All In A Night's Work

By Beth Hagenauer
Dryden Public Affairs
I settled into my assigned seat for the 10-hour journey. The red-eye flight would cross 11 states, eventually reaching an altitude of 44,000 feet and traveling 4,700 miles. The ticket price was very good – it came as part of my job as a public affairs media escort for a prestigious documentary crew.

As the aircraft lifted off at dusk from the Air Force Plant 42 runway in Palmdale, Calif., I realized this would be no ordinary 747 flight; I was aboard the SOFIA, or the Stratospheric Observatory for Infrared Astronomy, a flying astronomy observatory.

SOFIA is the airborne platform for a joint program between NASA and the German Aerospace Center DLR. The program is based at NASA’s Dryden Aircraft Operations Facility in Palmdale. To modify the 747 for its new role, a 16-foot-high hole has been cut in the aircraft’s port side and a one-of-a-kind infrared telescope installed in the opening. Most of the former airliner’s trappings – seats, food-preparation galley and movie screens – have been removed and replaced with workstations equipped with computers and sturdy passenger seats with five-point seat-belt harnesses.

Image right: Terry Herter, principal investigator with the FORCAST instrument, takes a minute during a SOFIA flight to explain a concept to a visiting television crew.

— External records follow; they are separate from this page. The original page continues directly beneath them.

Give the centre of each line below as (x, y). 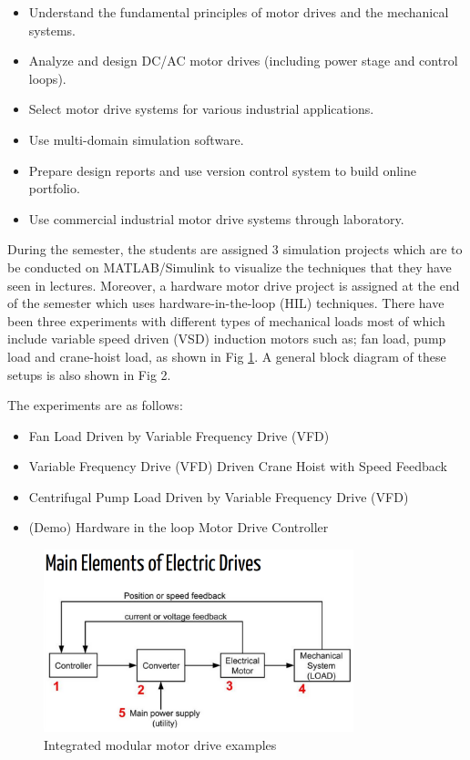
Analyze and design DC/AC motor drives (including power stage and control (243, 61)
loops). (47, 78)
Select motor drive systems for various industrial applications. (201, 109)
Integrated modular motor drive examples (160, 744)
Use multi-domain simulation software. (136, 139)
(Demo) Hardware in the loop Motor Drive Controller (179, 527)
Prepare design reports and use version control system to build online (222, 170)
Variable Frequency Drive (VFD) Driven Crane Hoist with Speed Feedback (238, 466)

The television film crew was aboard to record the science mission; their viewers who have a working knowledge of astronomy are familiar with ground-based telescopes and satellites, but an aircraft carrying a telescope brings a different dimension to studying the solar system. The usual flight crew was on tap for the mission, but so was a gaggle of German and American scientists and telescope operators who had planned a flight route that would take us to observation points for targets with names like Alpha Boo and Frosty Leo – the latter, I learned, a dying star. The 17-ton German-built telescope sports a Cornell University instrument called FORCAST, which is an acronym for Faint Object Infrared Camera for the SOFIA Telescope.

As soon as the “Fasten Seat Belt” sign was turned off, the science crew took their stations at consoles outfitted with computer screens to begin their night’s work. About an hour into the flight, the exterior door covering the telescope cavity was opened. White dots of varying sizes surrounded by colored boxes and text that seemed to be astronomers’ code began to appear on the computer screens. The aircraft is very noisy, so all communication was via headset. One of the mission director’s tasks is to monitor scientists’ conversations and transmit information to and from the pilots if necessary – say, for changes to the flight plan that might mean getting a better look at a target.

About three hours into the flight, I went upstairs to the cockpit. More than 500 tiny lights illuminated a variety of circuit breakers and gages; the SOFIA cockpit is original technology and has not yet been upgraded with a “glass” cockpit, the current standard in modern aircraft. Looking out of the windows, I saw a sea of clouds lit by the full moon. It was easy to see stars with the naked eye – or visible light, as the astronomers refer to it – in the dark sky.

Unlike the environment in the main cabin, the cockpit was quiet except for occasional radio transmission between the NASA 747 and Federal Aviation Administration air traffic controllers in Seattle.

The most auspicious passenger was a small stuffed koala mascot that had flown more than four million miles on SOFIA’s predecessor, NASA’s fabled Kuiper Airborne Observatory. Earlier this year, the bear had been passed, along with the astronomical-research torch, from one generation of NASA scientists to the next.

Image below: Beth Hagenauer takes her seat in NASA’s newest airborne observatory, the SOFIA.


As the flight progressed the scientists continued their work, the adrenalin rush that comes from collecting real-time science data keeping them awake. (It had to have been that, because there was no hot coffee anywhere on board.) A flight on SOFIA is literally the only opportunity astronomers get to conduct their work in a shirtsleeve environment.

And my impression? Not being an astronomer by training, I still found myself in awe of the telescope. I never tired of watching its slow and precise movements, knowing that this activity replicates a tilting of the telescope mirror that was “peering” at the stars from within its specially designed cavity.

I brought my own dinner, since not even the dreaded “airline food” was available. I put my coat on when the aircraft reached 44,000 feet. Above all, I was tired when the aircraft landed at dawn back in Palmdale. As I watched SOFIA being towed back into the hangar and sent a very happy film crew on their way, I was reminded of a phrase that I’ve heard NASA colleagues say many times: “…and they pay me to do this?!”